→ **Task statement**: Every record below should be repeated word for word, with the pictures left out.

Saved entries

+++++

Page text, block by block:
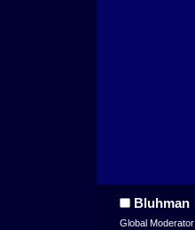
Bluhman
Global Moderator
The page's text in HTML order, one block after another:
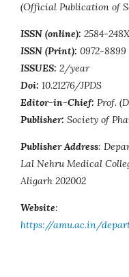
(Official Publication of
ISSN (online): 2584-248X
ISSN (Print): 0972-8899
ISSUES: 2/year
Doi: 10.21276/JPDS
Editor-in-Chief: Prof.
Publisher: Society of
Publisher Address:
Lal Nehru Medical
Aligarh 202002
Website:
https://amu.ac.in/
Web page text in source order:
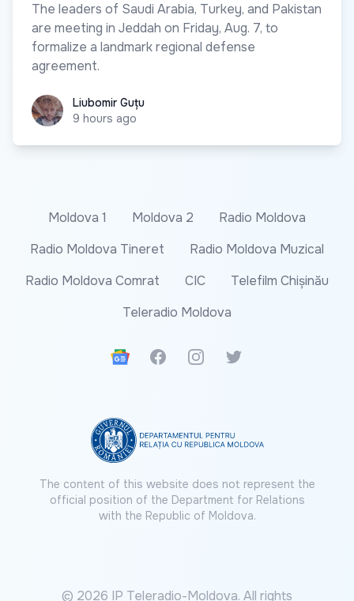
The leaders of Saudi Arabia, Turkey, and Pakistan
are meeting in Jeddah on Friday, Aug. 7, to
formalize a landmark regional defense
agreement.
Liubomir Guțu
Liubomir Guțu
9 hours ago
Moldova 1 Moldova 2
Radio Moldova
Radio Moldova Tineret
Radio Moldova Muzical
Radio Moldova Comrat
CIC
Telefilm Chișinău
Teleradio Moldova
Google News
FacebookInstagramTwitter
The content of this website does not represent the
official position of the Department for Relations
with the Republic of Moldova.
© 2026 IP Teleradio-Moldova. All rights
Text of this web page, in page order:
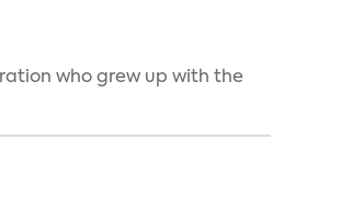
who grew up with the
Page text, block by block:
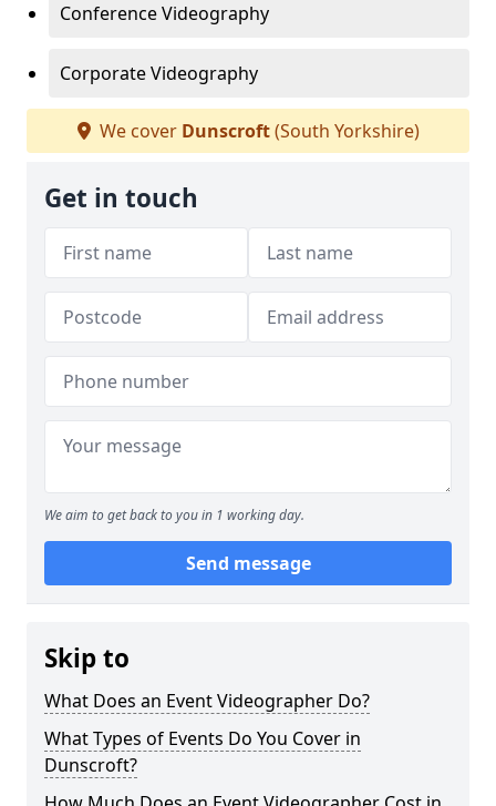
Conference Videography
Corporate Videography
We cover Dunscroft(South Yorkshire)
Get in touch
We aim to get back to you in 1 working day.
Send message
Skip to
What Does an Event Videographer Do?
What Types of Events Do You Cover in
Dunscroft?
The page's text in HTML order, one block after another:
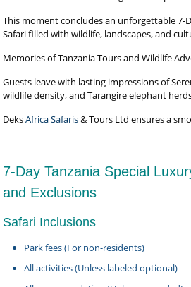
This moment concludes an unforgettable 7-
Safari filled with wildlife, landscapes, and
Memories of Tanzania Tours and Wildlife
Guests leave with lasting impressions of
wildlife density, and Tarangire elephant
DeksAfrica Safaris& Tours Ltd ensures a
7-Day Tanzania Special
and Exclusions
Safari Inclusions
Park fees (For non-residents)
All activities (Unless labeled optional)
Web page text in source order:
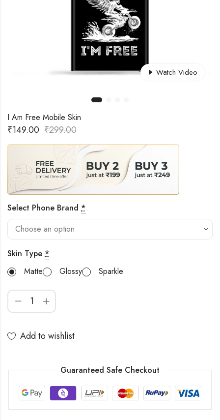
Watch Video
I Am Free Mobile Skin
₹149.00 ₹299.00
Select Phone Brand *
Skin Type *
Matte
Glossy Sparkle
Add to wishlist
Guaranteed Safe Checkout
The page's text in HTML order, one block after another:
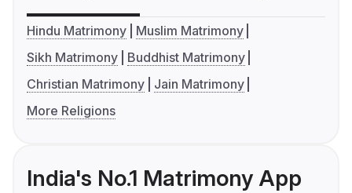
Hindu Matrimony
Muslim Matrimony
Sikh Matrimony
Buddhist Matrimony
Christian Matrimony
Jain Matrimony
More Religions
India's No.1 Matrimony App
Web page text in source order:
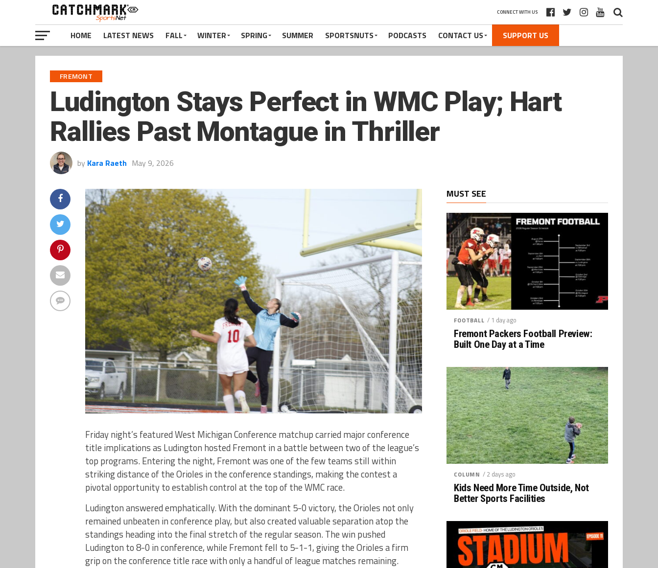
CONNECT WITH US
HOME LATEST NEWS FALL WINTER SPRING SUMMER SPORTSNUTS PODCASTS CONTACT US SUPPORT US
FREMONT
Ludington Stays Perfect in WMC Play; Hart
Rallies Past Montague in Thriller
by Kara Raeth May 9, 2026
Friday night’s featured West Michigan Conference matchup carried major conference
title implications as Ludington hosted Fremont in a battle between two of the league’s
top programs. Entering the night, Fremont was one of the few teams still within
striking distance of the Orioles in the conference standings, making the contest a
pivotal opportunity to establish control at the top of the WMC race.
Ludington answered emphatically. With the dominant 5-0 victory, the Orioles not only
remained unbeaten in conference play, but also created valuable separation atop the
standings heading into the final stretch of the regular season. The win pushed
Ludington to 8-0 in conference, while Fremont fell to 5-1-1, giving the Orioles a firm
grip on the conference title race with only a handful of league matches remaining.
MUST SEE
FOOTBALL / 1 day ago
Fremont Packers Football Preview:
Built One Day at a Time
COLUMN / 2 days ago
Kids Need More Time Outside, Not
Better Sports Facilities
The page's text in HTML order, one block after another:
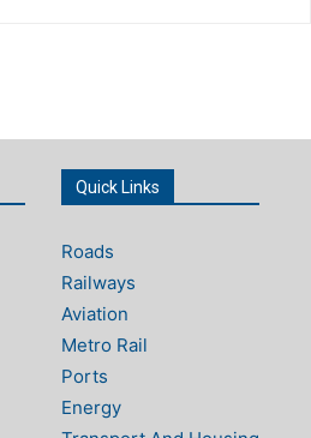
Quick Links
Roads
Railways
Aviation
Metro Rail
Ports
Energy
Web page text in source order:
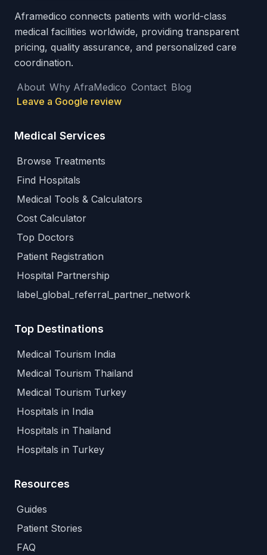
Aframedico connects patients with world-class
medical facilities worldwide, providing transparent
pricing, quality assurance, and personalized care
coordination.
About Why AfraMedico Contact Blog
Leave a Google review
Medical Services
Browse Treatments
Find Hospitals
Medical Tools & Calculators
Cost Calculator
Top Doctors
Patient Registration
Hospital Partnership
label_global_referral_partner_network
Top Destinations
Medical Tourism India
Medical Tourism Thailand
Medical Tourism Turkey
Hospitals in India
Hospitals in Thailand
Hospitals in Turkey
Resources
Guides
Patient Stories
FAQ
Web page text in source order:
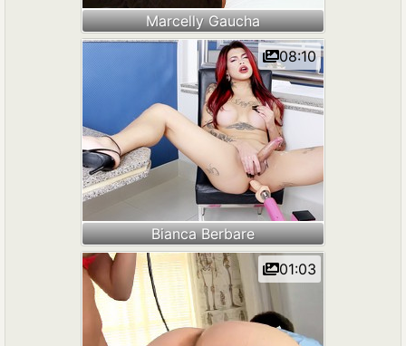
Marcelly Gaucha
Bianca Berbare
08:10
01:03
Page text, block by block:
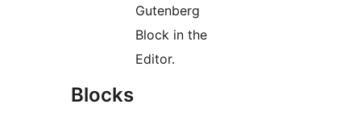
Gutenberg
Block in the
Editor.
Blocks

+++++

→ **Response box**:
Page text, block by block:
Bluhman
Global Moderator
The page's text in HTML order, one block after another:
(Official Publication of
ISSN (online): 2584-248X
ISSN (Print): 0972-8899
ISSUES: 2/year
Doi: 10.21276/JPDS
Editor-in-Chief: Prof.
Publisher: Society of
Publisher Address:
Lal Nehru Medical
Aligarh 202002
Website:
https://amu.ac.in/
Web page text in source order:
The leaders of Saudi Arabia, Turkey, and Pakistan
are meeting in Jeddah on Friday, Aug. 7, to
formalize a landmark regional defense
agreement.
Liubomir Guțu
Liubomir Guțu
9 hours ago
Moldova 1 Moldova 2
Radio Moldova
Radio Moldova Tineret
Radio Moldova Muzical
Radio Moldova Comrat
CIC
Telefilm Chișinău
Teleradio Moldova
Google News
FacebookInstagramTwitter
The content of this website does not represent the
official position of the Department for Relations
with the Republic of Moldova.
© 2026 IP Teleradio-Moldova. All rights
Text of this web page, in page order:
who grew up with the
Page text, block by block:
Conference Videography
Corporate Videography
We cover Dunscroft(South Yorkshire)
Get in touch
We aim to get back to you in 1 working day.
Send message
Skip to
What Does an Event Videographer Do?
What Types of Events Do You Cover in
Dunscroft?
The page's text in HTML order, one block after another:
This moment concludes an unforgettable 7-
Safari filled with wildlife, landscapes, and
Memories of Tanzania Tours and Wildlife
Guests leave with lasting impressions of
wildlife density, and Tarangire elephant
DeksAfrica Safaris& Tours Ltd ensures a
7-Day Tanzania Special
and Exclusions
Safari Inclusions
Park fees (For non-residents)
All activities (Unless labeled optional)
Web page text in source order:
Watch Video
I Am Free Mobile Skin
₹149.00 ₹299.00
Select Phone Brand *
Skin Type *
Matte
Glossy Sparkle
Add to wishlist
Guaranteed Safe Checkout
The page's text in HTML order, one block after another:
Hindu Matrimony
Muslim Matrimony
Sikh Matrimony
Buddhist Matrimony
Christian Matrimony
Jain Matrimony
More Religions
India's No.1 Matrimony App
Web page text in source order:
CONNECT WITH US
HOME LATEST NEWS FALL WINTER SPRING SUMMER SPORTSNUTS PODCASTS CONTACT US SUPPORT US
FREMONT
Ludington Stays Perfect in WMC Play; Hart
Rallies Past Montague in Thriller
by Kara Raeth May 9, 2026
Friday night’s featured West Michigan Conference matchup carried major conference
title implications as Ludington hosted Fremont in a battle between two of the league’s
top programs. Entering the night, Fremont was one of the few teams still within
striking distance of the Orioles in the conference standings, making the contest a
pivotal opportunity to establish control at the top of the WMC race.
Ludington answered emphatically. With the dominant 5-0 victory, the Orioles not only
remained unbeaten in conference play, but also created valuable separation atop the
standings heading into the final stretch of the regular season. The win pushed
Ludington to 8-0 in conference, while Fremont fell to 5-1-1, giving the Orioles a firm
grip on the conference title race with only a handful of league matches remaining.
MUST SEE
FOOTBALL / 1 day ago
Fremont Packers Football Preview:
Built One Day at a Time
COLUMN / 2 days ago
Kids Need More Time Outside, Not
Better Sports Facilities
The page's text in HTML order, one block after another:
Quick Links
Roads
Railways
Aviation
Metro Rail
Ports
Energy
Web page text in source order:
Aframedico connects patients with world-class
medical facilities worldwide, providing transparent
pricing, quality assurance, and personalized care
coordination.
About Why AfraMedico Contact Blog
Leave a Google review
Medical Services
Browse Treatments
Find Hospitals
Medical Tools & Calculators
Cost Calculator
Top Doctors
Patient Registration
Hospital Partnership
label_global_referral_partner_network
Top Destinations
Medical Tourism India
Medical Tourism Thailand
Medical Tourism Turkey
Hospitals in India
Hospitals in Thailand
Hospitals in Turkey
Resources
Guides
Patient Stories
FAQ
Web page text in source order:
Marcelly Gaucha
Bianca Berbare
08:10
01:03
Page text, block by block:
Gutenberg
Block in the
Editor.
Blocks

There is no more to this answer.